Task prompt: Would you return the data exactly as given, except for its pictures?

/---

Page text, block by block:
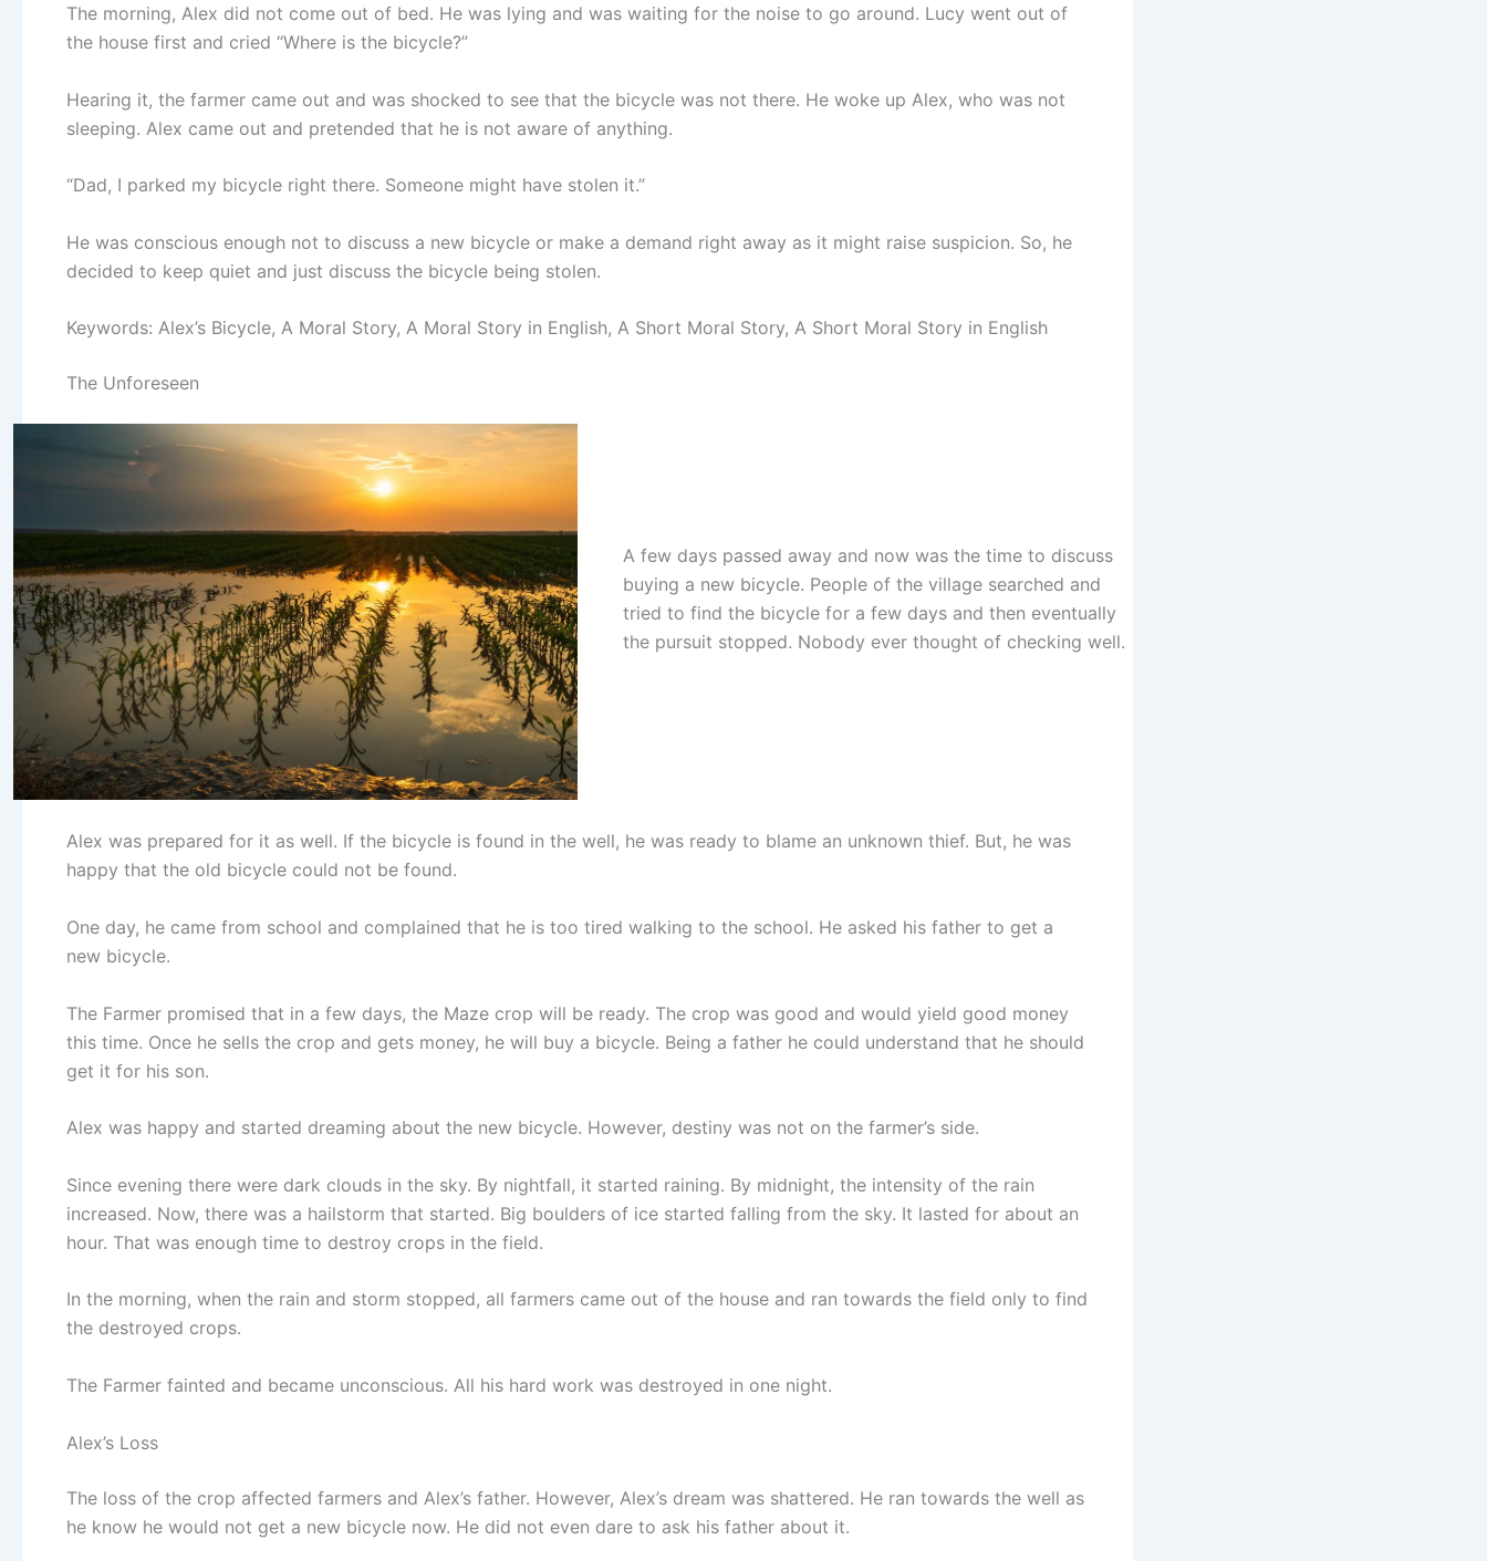
The morning, Alex did not come out of bed. He was lying and was waiting for the noise to go around. Lucy went out of
the house first and cried “Where is the bicycle?”
Hearing it, the farmer came out and was shocked to see that the bicycle was not there. He woke up Alex, who was not
sleeping. Alex came out and pretended that he is not aware of anything.
“Dad, I parked my bicycle right there. Someone might have stolen it.”
He was conscious enough not to discuss a new bicycle or make a demand right away as it might raise suspicion. So, he
decided to keep quiet and just discuss the bicycle being stolen.
Keywords: Alex’s Bicycle, A Moral Story, A Moral Story in English, A Short Moral Story, A Short Moral Story in English
The Unforeseen
A few days passed away and now was the time to discuss
buying a new bicycle. People of the village searched and
tried to find the bicycle for a few days and then eventually
the pursuit stopped. Nobody ever thought of checking well.
Alex was prepared for it as well. If the bicycle is found in the well, he was ready to blame an unknown thief. But, he was
happy that the old bicycle could not be found.
One day, he came from school and complained that he is too tired walking to the school. He asked his father to get a
new bicycle.
The Farmer promised that in a few days, the Maze crop will be ready. The crop was good and would yield good money
this time. Once he sells the crop and gets money, he will buy a bicycle. Being a father he could understand that he should
get it for his son.
Alex was happy and started dreaming about the new bicycle. However, destiny was not on the farmer’s side.
Since evening there were dark clouds in the sky. By nightfall, it started raining. By midnight, the intensity of the rain
increased. Now, there was a hailstorm that started. Big boulders of ice started falling from the sky. It lasted for about an
hour. That was enough time to destroy crops in the field.
In the morning, when the rain and storm stopped, all farmers came out of the house and ran towards the field only to find
the destroyed crops.
The Farmer fainted and became unconscious. All his hard work was destroyed in one night.
Alex’s Loss
The loss of the crop affected farmers and Alex’s father. However, Alex’s dream was shattered. He ran towards the well as
he know he would not get a new bicycle now. He did not even dare to ask his father about it.
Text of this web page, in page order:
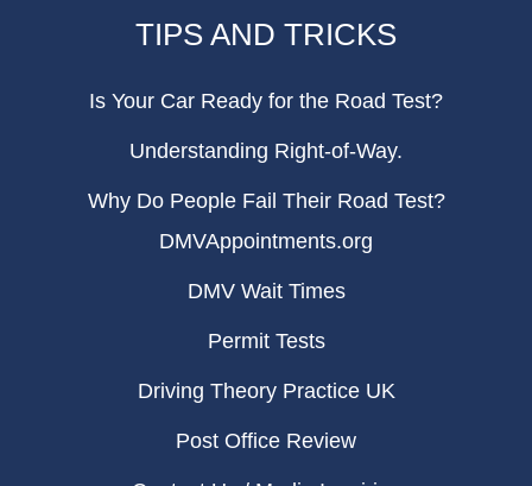
TIPS AND TRICKS
Is Your Car Ready for the Road Test?
Understanding Right-of-Way.
Why Do People Fail Their Road Test?
DMVAppointments.org
DMV Wait Times
Permit Tests
Driving Theory Practice UK
Post Office Review
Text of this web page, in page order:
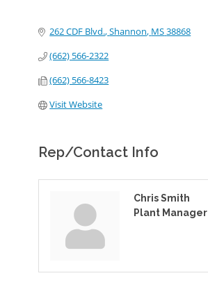
262 CDF Blvd. Shannon MS38868
(662) 566-2322
(662) 566-8423
Visit Website
Rep/Contact Info
Chris Smith
Plant Manager
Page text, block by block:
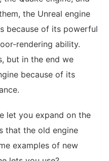
the Unreal engine
because of its powerful
rendering ability.
but in the end we
because of its
let you expand on the
that the old engine
examples of new
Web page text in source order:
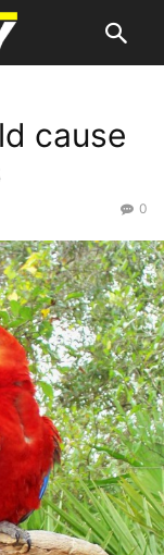
cause
0
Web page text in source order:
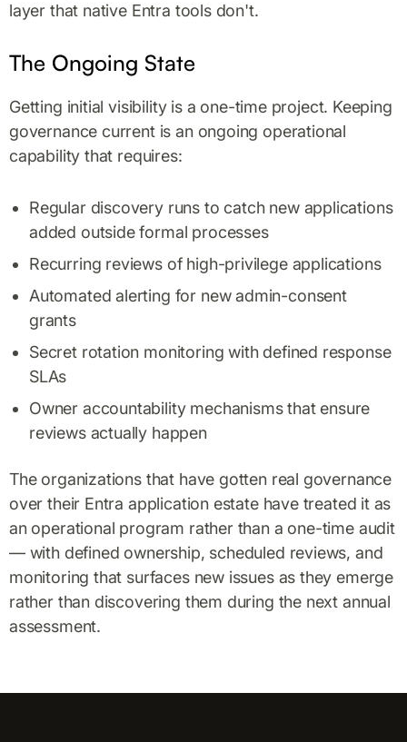
layer that native Entra tools don't.
The Ongoing State
Getting initial visibility is a one-time project. Keeping
governance current is an ongoing operational
capability that requires:
Regular discovery runs to catch new applications
added outside formal processes
Recurring reviews of high-privilege applications
Automated alerting for new admin-consent
grants
Secret rotation monitoring with defined response
SLAs
Owner accountability mechanisms that ensure
reviews actually happen
The organizations that have gotten real governance
over their Entra application estate have treated it as
an operational program rather than a one-time audit
— with defined ownership, scheduled reviews, and
monitoring that surfaces new issues as they emerge
rather than discovering them during the next annual
assessment.
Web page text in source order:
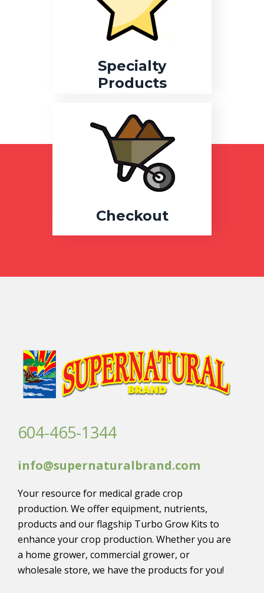
Specialty
Products
Checkout
604-465-1344
info@supernaturalbrand.com
Your resource for medical grade crop
production. We offer equipment, nutrients,
products and our flagship Turbo Grow Kits to
enhance your crop production. Whether you are
a home grower, commercial grower, or
wholesale store, we have the products for you!
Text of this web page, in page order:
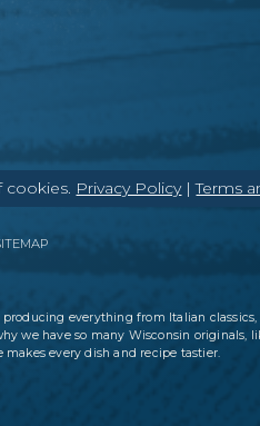
cookies. Privacy Policy|Terms
everything from Italian classics,
we have so many Wisconsin originals,
every dish and recipe tastier.
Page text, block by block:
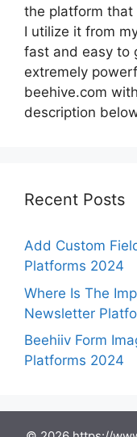
the platform that
I utilize it from
fast and easy to
extremely
beehive.com
description
Recent Posts
Add Custom
Platforms 2024
Where Is The
Newsletter
Beehiiv Form
Platforms 2024
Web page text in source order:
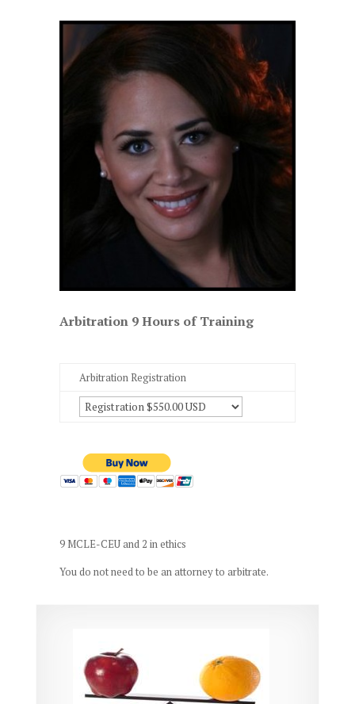
Arbitration 9 Hours of Training
Arbitration Registration
9 MCLE-CEU and 2 in ethics
You do not need to be an attorney to arbitrate.
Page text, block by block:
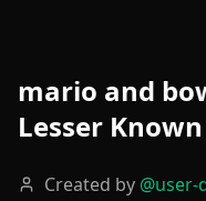
mario and
Lesser
Created by @user-
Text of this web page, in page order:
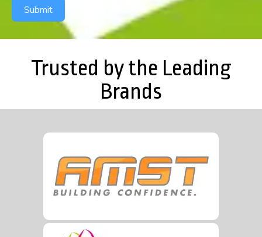
Submit
Trusted by the Leading
Brands
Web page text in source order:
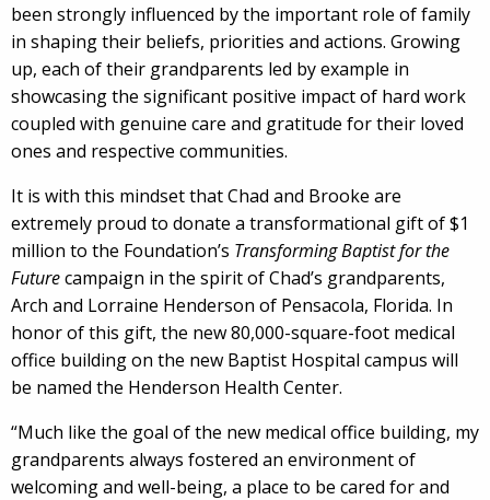
been strongly influenced by the important role of family
in shaping their beliefs, priorities and actions. Growing
up, each of their grandparents led by example in
showcasing the significant positive impact of hard work
coupled with genuine care and gratitude for their loved
ones and respective communities.
It is with this mindset that Chad and Brooke are
extremely proud to donate a transformational gift of $1
million to the Foundation’s Transforming Baptist for the
Futurecampaign in the spirit of Chad’s grandparents,
Arch and Lorraine Henderson of Pensacola, Florida. In
honor of this gift, the new 80,000-square-foot medical
office building on the new Baptist Hospital campus will
be named the Henderson Health Center.
“Much like the goal of the new medical office building, my
grandparents always fostered an environment of
welcoming and well-being, a place to be cared for and
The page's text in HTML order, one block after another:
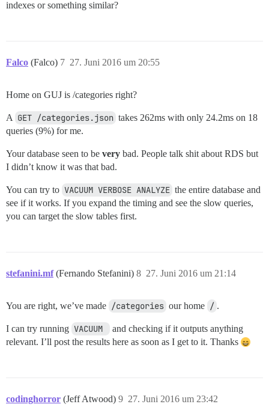
indexes or something similar?
Falco (Falco) 27. Juni 2016 um 20:55
7
Home on GUJ is /categories right?
A GET /categories.json takes 262ms with only 24.2ms on 18
queries (9%) for me.
Your database seen to be very bad. People talk shit about RDS but
I didn’t know it was that bad.
You can try to VACUUM VERBOSE ANALYZE the entire database and
see if it works. If you expand the timing and see the slow queries,
you can target the slow tables first.
stefanini.mf (Fernando Stefanini) 27. Juni 2016 um 21:14
8
You are right, we’ve made /categories our home / .
I can try running VACUUM
and checking if it outputs anything
relevant. I’ll post the results here as soon as I get to it. Thanks
codinghorror (Jeff Atwood) 27. Juni 2016 um 23:42
9
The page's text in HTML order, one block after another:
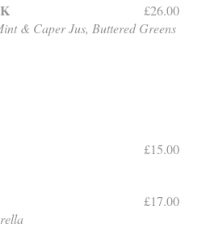
£26.00
& Caper Jus, Buttered Greens
£15.00
£17.00
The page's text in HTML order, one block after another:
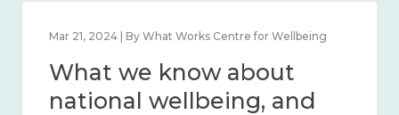
Feb 1, 2024 | By What Works Centre for Wellbeing
What we know about
wellbeing in place and
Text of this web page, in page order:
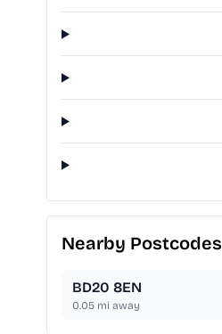
Nearby Postcodes
BD20 8EN
0.05 mi away
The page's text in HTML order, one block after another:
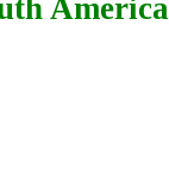
America
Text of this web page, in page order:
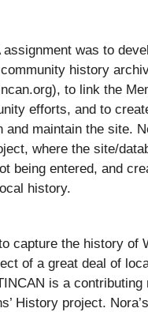
assignment was to
history
to link the
efforts, and to
maintain the site.
where the site/
being entered, and
history.
capture the history of
of a great deal of
is a contributing
History project. Nora’s
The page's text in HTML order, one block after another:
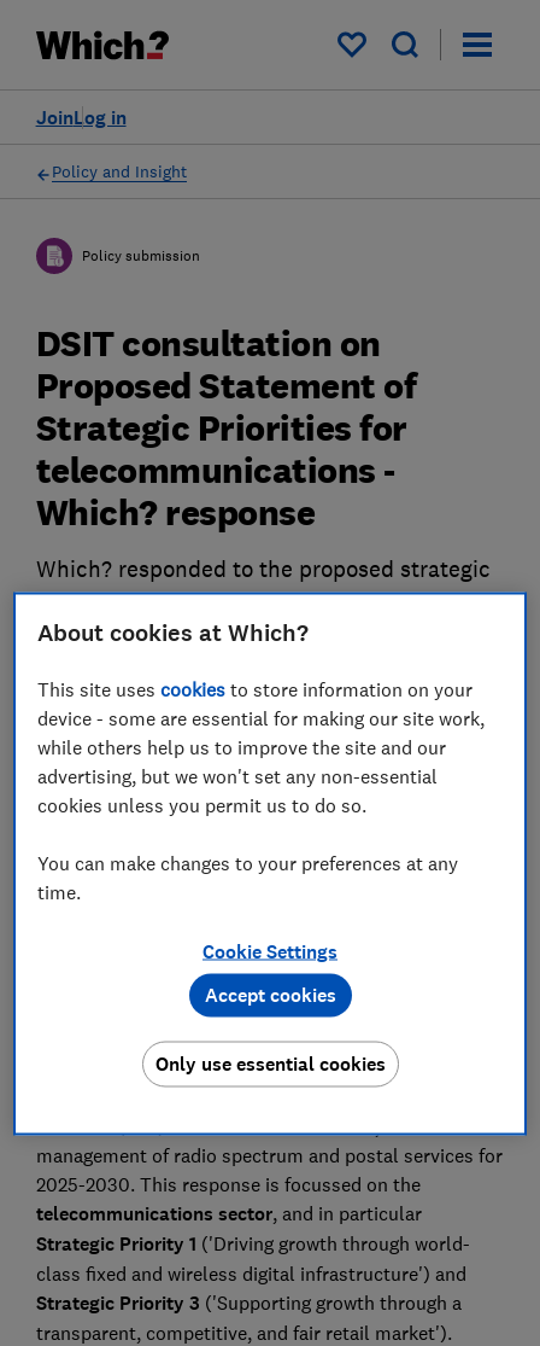
My saved items
Log in
Join
Policy and Insight
Policy submission
DSIT consultation on
Proposed Statement of
Strategic Priorities for
telecommunications -
Which? response
Which? responded to the proposed strategic
priorities set out by the Department for
Science, Innovation and Technology for the
30 Sept 2025 3min read
TL Tom Lowe
Principal Policy Adviser
Save article
We welcome the opportunity to respond to the
Department for Science, Technology and Innovation
Priorities (SSP) for telecommunications, the
management of radio spectrum and postal services for
2025-2030. This response is focussed on the
telecommunications sector, and in particular
Strategic Priority 1 ('Driving growth through world-
class fixed and wireless digital infrastructure') and
Strategic Priority 3 ('Supporting growth through a
transparent, competitive, and fair retail market').
About cookies at Which?
This site usescookies to store information on your
device - some are essential for making our site work,
while others help us to improve the site and our
advertising, but we won't set any non-essential
cookies unless you permit us to do so.
You can make changes to your preferences at any
time.
Cookie Settings
Only use essential cookies
Accept cookies
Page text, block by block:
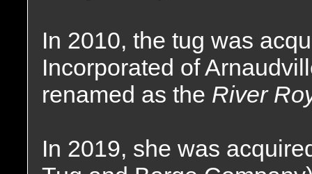
In 2010, the tug was
Incorporated of
renamed as the River
In 2019, she was
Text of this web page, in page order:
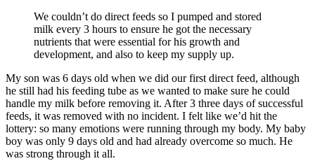
We couldn’t do direct feeds so I pumped and stored
milk every 3 hours to ensure he got the necessary
nutrients that were essential for his growth and
development, and also to keep my supply up.
My son was 6 days old when we did our first direct feed, although
he still had his feeding tube as we wanted to make sure he could
handle my milk before removing it. After 3 three days of successful
feeds, it was removed with no incident. I felt like we’d hit the
lottery: so many emotions were running through my body. My baby
boy was only 9 days old and had already overcome so much. He
was strong through it all.

\---

Written reply:
Page text, block by block:
The morning, Alex did not come out of bed. He was lying and was waiting for the noise to go around. Lucy went out of
the house first and cried “Where is the bicycle?”
Hearing it, the farmer came out and was shocked to see that the bicycle was not there. He woke up Alex, who was not
sleeping. Alex came out and pretended that he is not aware of anything.
“Dad, I parked my bicycle right there. Someone might have stolen it.”
He was conscious enough not to discuss a new bicycle or make a demand right away as it might raise suspicion. So, he
decided to keep quiet and just discuss the bicycle being stolen.
Keywords: Alex’s Bicycle, A Moral Story, A Moral Story in English, A Short Moral Story, A Short Moral Story in English
The Unforeseen
A few days passed away and now was the time to discuss
buying a new bicycle. People of the village searched and
tried to find the bicycle for a few days and then eventually
the pursuit stopped. Nobody ever thought of checking well.
Alex was prepared for it as well. If the bicycle is found in the well, he was ready to blame an unknown thief. But, he was
happy that the old bicycle could not be found.
One day, he came from school and complained that he is too tired walking to the school. He asked his father to get a
new bicycle.
The Farmer promised that in a few days, the Maze crop will be ready. The crop was good and would yield good money
this time. Once he sells the crop and gets money, he will buy a bicycle. Being a father he could understand that he should
get it for his son.
Alex was happy and started dreaming about the new bicycle. However, destiny was not on the farmer’s side.
Since evening there were dark clouds in the sky. By nightfall, it started raining. By midnight, the intensity of the rain
increased. Now, there was a hailstorm that started. Big boulders of ice started falling from the sky. It lasted for about an
hour. That was enough time to destroy crops in the field.
In the morning, when the rain and storm stopped, all farmers came out of the house and ran towards the field only to find
the destroyed crops.
The Farmer fainted and became unconscious. All his hard work was destroyed in one night.
Alex’s Loss
The loss of the crop affected farmers and Alex’s father. However, Alex’s dream was shattered. He ran towards the well as
he know he would not get a new bicycle now. He did not even dare to ask his father about it.
Text of this web page, in page order:
TIPS AND TRICKS
Is Your Car Ready for the Road Test?
Understanding Right-of-Way.
Why Do People Fail Their Road Test?
DMVAppointments.org
DMV Wait Times
Permit Tests
Driving Theory Practice UK
Post Office Review
Text of this web page, in page order:
262 CDF Blvd. Shannon MS38868
(662) 566-2322
(662) 566-8423
Visit Website
Rep/Contact Info
Chris Smith
Plant Manager
Page text, block by block:
the Unreal engine
because of its powerful
rendering ability.
but in the end we
because of its
let you expand on the
that the old engine
examples of new
Web page text in source order:
cause
0
Web page text in source order:
layer that native Entra tools don't.
The Ongoing State
Getting initial visibility is a one-time project. Keeping
governance current is an ongoing operational
capability that requires:
Regular discovery runs to catch new applications
added outside formal processes
Recurring reviews of high-privilege applications
Automated alerting for new admin-consent
grants
Secret rotation monitoring with defined response
SLAs
Owner accountability mechanisms that ensure
reviews actually happen
The organizations that have gotten real governance
over their Entra application estate have treated it as
an operational program rather than a one-time audit
— with defined ownership, scheduled reviews, and
monitoring that surfaces new issues as they emerge
rather than discovering them during the next annual
assessment.
Web page text in source order:
Specialty
Products
Checkout
604-465-1344
info@supernaturalbrand.com
Your resource for medical grade crop
production. We offer equipment, nutrients,
products and our flagship Turbo Grow Kits to
enhance your crop production. Whether you are
a home grower, commercial grower, or
wholesale store, we have the products for you!
Text of this web page, in page order:
cookies. Privacy Policy|Terms
everything from Italian classics,
we have so many Wisconsin originals,
every dish and recipe tastier.
Page text, block by block:
the platform that
I utilize it from
fast and easy to
extremely
beehive.com
description
Recent Posts
Add Custom
Platforms 2024
Where Is The
Newsletter
Beehiiv Form
Platforms 2024
Web page text in source order:
Arbitration 9 Hours of Training
Arbitration Registration
9 MCLE-CEU and 2 in ethics
You do not need to be an attorney to arbitrate.
Page text, block by block:
mario and
Lesser
Created by @user-
Text of this web page, in page order:
Submit
Trusted by the Leading
Brands
Web page text in source order:
been strongly influenced by the important role of family
in shaping their beliefs, priorities and actions. Growing
up, each of their grandparents led by example in
showcasing the significant positive impact of hard work
coupled with genuine care and gratitude for their loved
ones and respective communities.
It is with this mindset that Chad and Brooke are
extremely proud to donate a transformational gift of $1
million to the Foundation’s Transforming Baptist for the
Futurecampaign in the spirit of Chad’s grandparents,
Arch and Lorraine Henderson of Pensacola, Florida. In
honor of this gift, the new 80,000-square-foot medical
office building on the new Baptist Hospital campus will
be named the Henderson Health Center.
“Much like the goal of the new medical office building, my
grandparents always fostered an environment of
welcoming and well-being, a place to be cared for and
The page's text in HTML order, one block after another:
indexes or something similar?
Falco (Falco) 27. Juni 2016 um 20:55
7
Home on GUJ is /categories right?
A GET /categories.json takes 262ms with only 24.2ms on 18
queries (9%) for me.
Your database seen to be very bad. People talk shit about RDS but
I didn’t know it was that bad.
You can try to VACUUM VERBOSE ANALYZE the entire database and
see if it works. If you expand the timing and see the slow queries,
you can target the slow tables first.
stefanini.mf (Fernando Stefanini) 27. Juni 2016 um 21:14
8
You are right, we’ve made /categories our home / .
I can try running VACUUM
and checking if it outputs anything
relevant. I’ll post the results here as soon as I get to it. Thanks
codinghorror (Jeff Atwood) 27. Juni 2016 um 23:42
9
The page's text in HTML order, one block after another:
£26.00
& Caper Jus, Buttered Greens
£15.00
£17.00
The page's text in HTML order, one block after another:
Feb 1, 2024 | By What Works Centre for Wellbeing
What we know about
wellbeing in place and
Text of this web page, in page order:
Nearby Postcodes
BD20 8EN
0.05 mi away
The page's text in HTML order, one block after another:
America
Text of this web page, in page order:
assignment was to
history
to link the
efforts, and to
maintain the site.
where the site/
being entered, and
history.
capture the history of
of a great deal of
is a contributing
History project. Nora’s
The page's text in HTML order, one block after another:
My saved items
Log in
Join
Policy and Insight
Policy submission
DSIT consultation on
Proposed Statement of
Strategic Priorities for
telecommunications -
Which? response
Which? responded to the proposed strategic
priorities set out by the Department for
Science, Innovation and Technology for the
30 Sept 2025 3min read
TL Tom Lowe
Principal Policy Adviser
Save article
We welcome the opportunity to respond to the
Department for Science, Technology and Innovation
Priorities (SSP) for telecommunications, the
management of radio spectrum and postal services for
2025-2030. This response is focussed on the
telecommunications sector, and in particular
Strategic Priority 1 ('Driving growth through world-
class fixed and wireless digital infrastructure') and
Strategic Priority 3 ('Supporting growth through a
transparent, competitive, and fair retail market').
About cookies at Which?
This site usescookies to store information on your
device - some are essential for making our site work,
while others help us to improve the site and our
advertising, but we won't set any non-essential
cookies unless you permit us to do so.
You can make changes to your preferences at any
time.
Cookie Settings
Only use essential cookies
Accept cookies
Page text, block by block:
In 2010, the tug was
Incorporated of
renamed as the River
In 2019, she was
Text of this web page, in page order:
We couldn’t do direct feeds so I pumped and stored
milk every 3 hours to ensure he got the necessary
nutrients that were essential for his growth and
development, and also to keep my supply up.
My son was 6 days old when we did our first direct feed, although
he still had his feeding tube as we wanted to make sure he could
handle my milk before removing it. After 3 three days of successful
feeds, it was removed with no incident. I felt like we’d hit the
lottery: so many emotions were running through my body. My baby
boy was only 9 days old and had already overcome so much. He
was strong through it all.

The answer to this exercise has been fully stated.